A lo lejos el mar plomizo dejaba ver la espuma de sus rompientes, que ya interrumpía su oscura monotonía, apareciendo aquí y allá como un cisne que rebulle y abre sus alas al calor del sol, o saltaba sobre los negros peñascos, apareciendo y volviendo a desaparecer como un fantasma vaporoso y leve que se extinguiese en el espacio y volviese a reproducirse incesantemente en las aguas.

Las montañas sombrías con sus altos pinos y con sus picos agudos y dentados, dibujándose en el fondo del horizonte, contemplaban aquel cuadro, iluminado por la luz vaga y pura de las noches de noviembre, y embellecido por el reposo y la dulce palidez de cada astro que recorre, silencioso, el firmamento.

Flavio se distinguía en medio de aquellas claras sombras, si podemos decirlo así, en medio de los troncos torcidos de añosos robles, como un alma errante y perdida en la inmensidad de los espacios.

Con paso desigual recorría uno tras otro los desconocidos senderos, se paraba al menor ruido, producido por el viento o por los pájaros nocturnos al tropezar con sus alas contra las ramas. Escuchaba con sobresalto y volvía a caminar cuando se había convencido de que ningún ser humano seguía el rastro que dejaban sus huellas. Parecía un criminal que busca las tinieblas en donde poder ocultarse, y que vuelve a cada paso la cabeza para percibir, en medio del silencio de la noche, el menor ruido que le indique la aproximación del peligro.

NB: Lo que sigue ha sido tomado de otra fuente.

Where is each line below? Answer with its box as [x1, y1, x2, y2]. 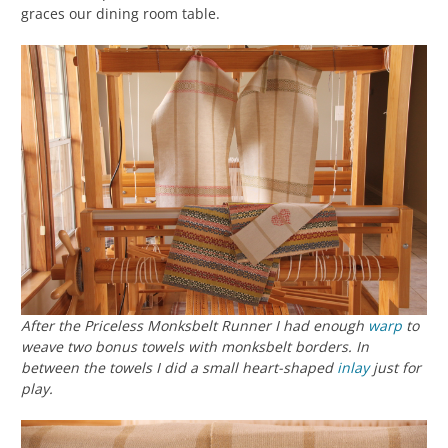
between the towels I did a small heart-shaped [21, 358, 337, 378]
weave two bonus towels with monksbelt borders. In [21, 337, 369, 357]
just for [369, 358, 421, 378]
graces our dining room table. [21, 3, 220, 23]
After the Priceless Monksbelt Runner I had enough [21, 316, 368, 336]
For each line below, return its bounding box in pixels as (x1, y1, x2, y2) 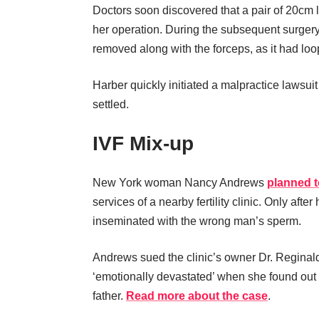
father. (93, 290, 126, 302)
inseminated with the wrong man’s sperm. (93, 215, 301, 227)
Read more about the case (126, 290, 268, 302)
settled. (93, 98, 129, 110)
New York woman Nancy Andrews (93, 177, 267, 189)
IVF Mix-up (93, 132, 194, 155)
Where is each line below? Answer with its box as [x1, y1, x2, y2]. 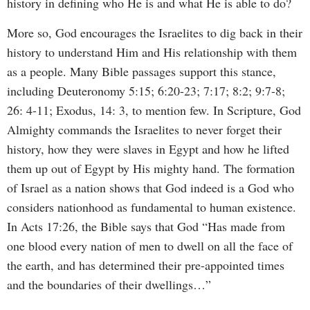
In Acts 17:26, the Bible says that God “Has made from [7, 217, 285, 235]
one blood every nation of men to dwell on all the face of [7, 237, 293, 254]
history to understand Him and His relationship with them [7, 43, 297, 60]
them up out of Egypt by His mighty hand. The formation [7, 159, 295, 176]
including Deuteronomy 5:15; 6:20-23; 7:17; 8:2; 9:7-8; [7, 82, 285, 99]
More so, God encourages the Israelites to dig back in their [7, 24, 302, 41]
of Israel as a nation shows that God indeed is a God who [7, 179, 294, 196]
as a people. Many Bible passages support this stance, [7, 62, 276, 80]
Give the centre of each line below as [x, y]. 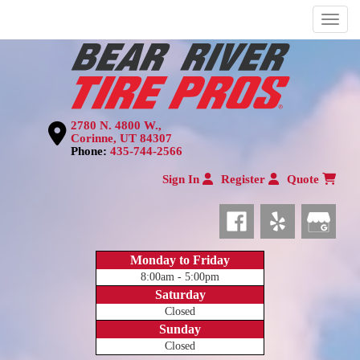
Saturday [180, 295]
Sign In [182, 180]
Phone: [90, 151]
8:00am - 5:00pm [180, 277]
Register [245, 180]
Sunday [180, 329]
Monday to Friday [180, 260]
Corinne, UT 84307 [121, 139]

Y, sin embargo, nada más inocente, nada más modesto ni pudoroso que el sentimiento que así le obligaba a alejarse de la apacible quinta, que así le hacía temblar, estremecerse, palidecer de emoción.

Jamás aquel pobre corazón de niño había sentido más dulces y halagadoras sensaciones; jamás pensamientos más bellos habían pasado por su loca imaginación; jamás su alma cariñosa se había deleitado en más grandes felicidades.

Todo su ser se hallaba henchido de una alegría inefable, le parecía hallarse rodeado de gloria, sentía angustia y placer a un tiempo, sonreía y lloraba para que tanta dicha no llegase a ahogarle, siendo incapaz de recogerla toda dentro de su corazón.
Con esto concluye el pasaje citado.